Hiring the wrong person can have serious implications for companies. More than one-half of employers in each of the 10 largest world economies said that a bad hire (someone who turned out not to be a good fit for the job or did not perform it well) has negatively impacted their business, pointing to a significant loss in revenue or productivity or challenges with employee morale and client relations, according to a survey by CareerBuilder.
Among those reporting having had a bad hire, 27 per cent of United States employers reported a single bad hire cost more than $50,000. In the eurozone, bad hires were most expensive in Germany, with 29 per cent reporting costs of 50,000 euros ($65,231) or more.
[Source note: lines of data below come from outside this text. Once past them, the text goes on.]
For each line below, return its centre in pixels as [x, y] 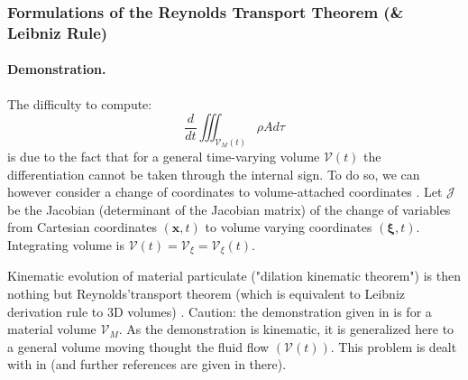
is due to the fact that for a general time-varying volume [164, 157]
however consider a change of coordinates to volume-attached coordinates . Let [225, 192]
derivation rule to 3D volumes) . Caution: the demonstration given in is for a [220, 311]
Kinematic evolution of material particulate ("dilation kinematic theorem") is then [234, 276]
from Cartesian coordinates [82, 227]
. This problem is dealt [394, 346]
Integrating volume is [66, 244]
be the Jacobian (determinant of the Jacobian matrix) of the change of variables [229, 209]
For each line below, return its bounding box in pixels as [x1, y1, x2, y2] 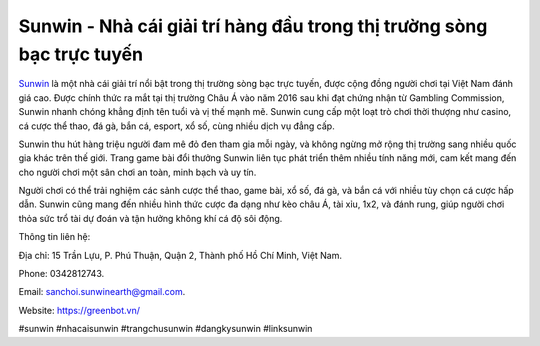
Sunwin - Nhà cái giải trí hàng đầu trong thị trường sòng [18, 15, 488, 37]
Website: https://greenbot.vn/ [18, 304, 140, 316]
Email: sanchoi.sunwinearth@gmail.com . [18, 286, 186, 298]
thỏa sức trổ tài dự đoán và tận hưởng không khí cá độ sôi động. [18, 212, 283, 224]
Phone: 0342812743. [18, 268, 105, 280]
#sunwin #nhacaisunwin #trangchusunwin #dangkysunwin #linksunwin [18, 323, 313, 335]
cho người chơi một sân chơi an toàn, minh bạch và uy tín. [18, 166, 257, 178]
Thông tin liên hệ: [18, 231, 91, 243]
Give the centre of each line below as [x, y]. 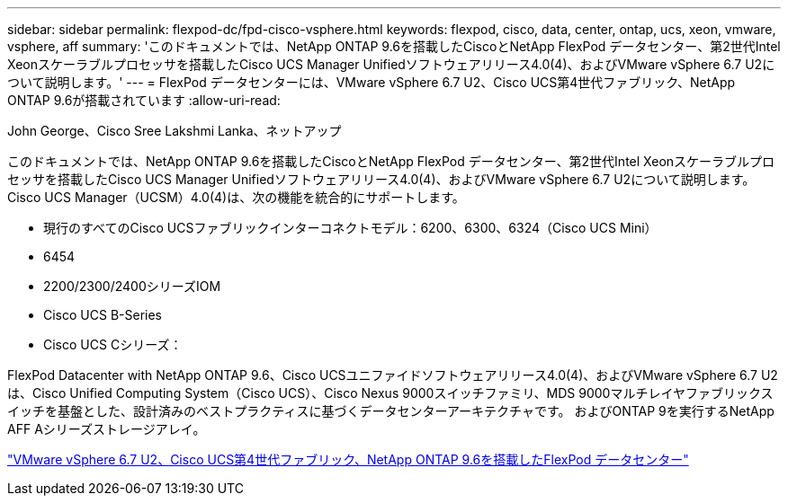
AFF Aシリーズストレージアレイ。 [107, 429]
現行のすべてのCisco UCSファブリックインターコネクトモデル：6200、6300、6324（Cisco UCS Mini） [350, 228]
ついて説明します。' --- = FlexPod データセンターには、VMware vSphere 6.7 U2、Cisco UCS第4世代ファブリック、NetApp [372, 82]
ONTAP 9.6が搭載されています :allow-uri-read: [144, 100]
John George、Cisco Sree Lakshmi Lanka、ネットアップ [175, 131]
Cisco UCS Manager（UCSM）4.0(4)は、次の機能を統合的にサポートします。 [236, 197]
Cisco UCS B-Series [103, 315]
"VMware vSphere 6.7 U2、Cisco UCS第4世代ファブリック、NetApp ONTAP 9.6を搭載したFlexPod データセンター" [348, 459]
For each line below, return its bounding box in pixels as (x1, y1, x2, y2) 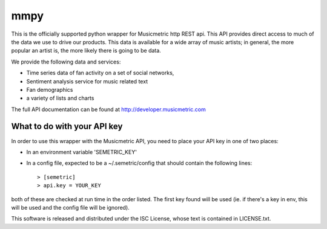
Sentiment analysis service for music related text (26, 77, 148, 85)
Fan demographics (26, 86, 73, 93)
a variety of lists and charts (26, 94, 94, 102)
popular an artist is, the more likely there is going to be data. (11, 47, 162, 54)
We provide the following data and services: (11, 58, 121, 65)
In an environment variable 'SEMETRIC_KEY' (26, 148, 137, 155)
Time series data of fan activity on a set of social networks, (26, 69, 174, 77)
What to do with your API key (11, 121, 123, 132)
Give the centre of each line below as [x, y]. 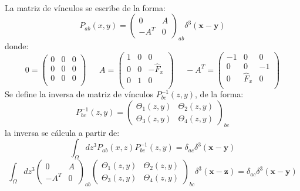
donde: [17, 45]
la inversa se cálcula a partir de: [62, 132]
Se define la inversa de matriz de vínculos [79, 94]
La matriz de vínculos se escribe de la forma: [85, 7]
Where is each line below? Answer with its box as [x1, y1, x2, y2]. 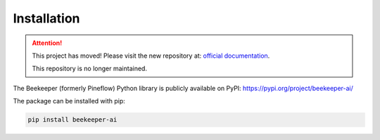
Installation [13, 11, 80, 26]
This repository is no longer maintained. [32, 64, 148, 73]
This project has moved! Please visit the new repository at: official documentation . [32, 51, 270, 60]
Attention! [32, 39, 63, 47]
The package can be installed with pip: [13, 97, 126, 106]
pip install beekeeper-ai [27, 116, 118, 124]
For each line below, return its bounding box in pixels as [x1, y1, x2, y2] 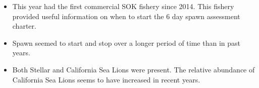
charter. [12, 21, 36, 31]
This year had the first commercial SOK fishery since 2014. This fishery [12, 1, 234, 11]
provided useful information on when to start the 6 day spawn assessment [12, 11, 240, 21]
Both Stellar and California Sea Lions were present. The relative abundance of [12, 64, 255, 74]
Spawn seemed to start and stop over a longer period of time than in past [12, 37, 240, 48]
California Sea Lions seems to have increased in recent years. [12, 74, 200, 84]
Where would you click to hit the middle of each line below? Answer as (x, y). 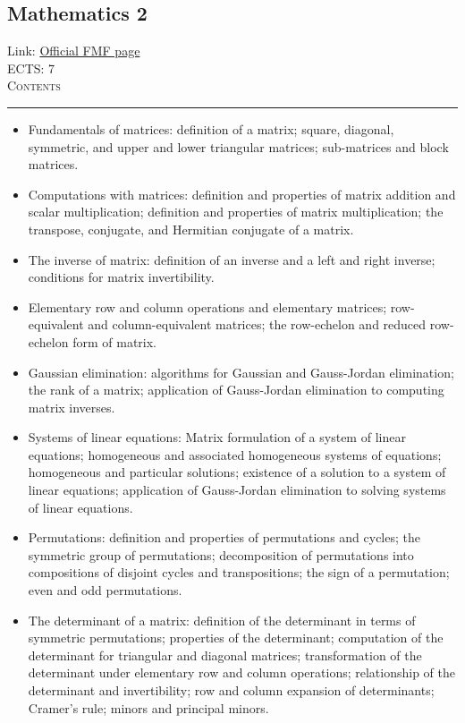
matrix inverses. (72, 407)
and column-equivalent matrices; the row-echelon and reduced (257, 324)
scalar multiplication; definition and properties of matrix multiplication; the (236, 212)
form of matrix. (114, 341)
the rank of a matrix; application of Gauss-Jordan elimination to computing (236, 390)
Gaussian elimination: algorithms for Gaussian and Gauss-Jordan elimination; (241, 372)
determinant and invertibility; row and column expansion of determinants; (231, 690)
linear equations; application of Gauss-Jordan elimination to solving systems (237, 490)

In the United Kingdom, 27 per cent of companies say bad hire costs more than 50,000 British pounds ($77,192). Three in 10 Indian employers (29 per cent) reported the average bad hire cost more than 2 million Indian rupees ($37,150), and nearly one-half (48 per cent) of surveyed employers in China reported costs exceeding 300,000 CNY ($48,734), found the poll of 6,000 hiring managers across the globe.
The BRIC countries (Brazil, Russia, India and China) — markets that house the largest number of employers planning to increase the hiring of full-time employees this year — were the most likely to report being affected by a bad hire in the last year. However, the majority of employers in all top 10 markets reported similar experiences.
• Russia (88 per cent)
• Brazil (87 per cent)
• China (87 percent)
• India (84 per cent)
• United States (66 per cent)
• Italy (66 per cent)
• United Kingdom (62 per cent)
• Japan (59 per cent)
• Germany (58 per cent)
• France (53 per cent).
“Making a wrong decision regarding a hire can have several adverse consequences across an organization,” said Matt Ferguson, CEO of CareerBuilder. “When you add up missed sales opportunities, strained client and employee relations, potential legal issues and resources to hire and train candidates, the cost can be considerable. Employers are taking longer to extend offers post-recession as they assess whether a candidate really is the best fit for the job and their company culture.”
When it comes to negative impacts, the BRIC countries were generally more likely to report a variety of negative effects tied to a bad hire such as productivity and revenue losses while U.S. ranked high in citing an impact on employee morale and cost to recruit and train another worker. European countries ranked lower in almost every category, which may in part be attributed to slower hiring in those markets.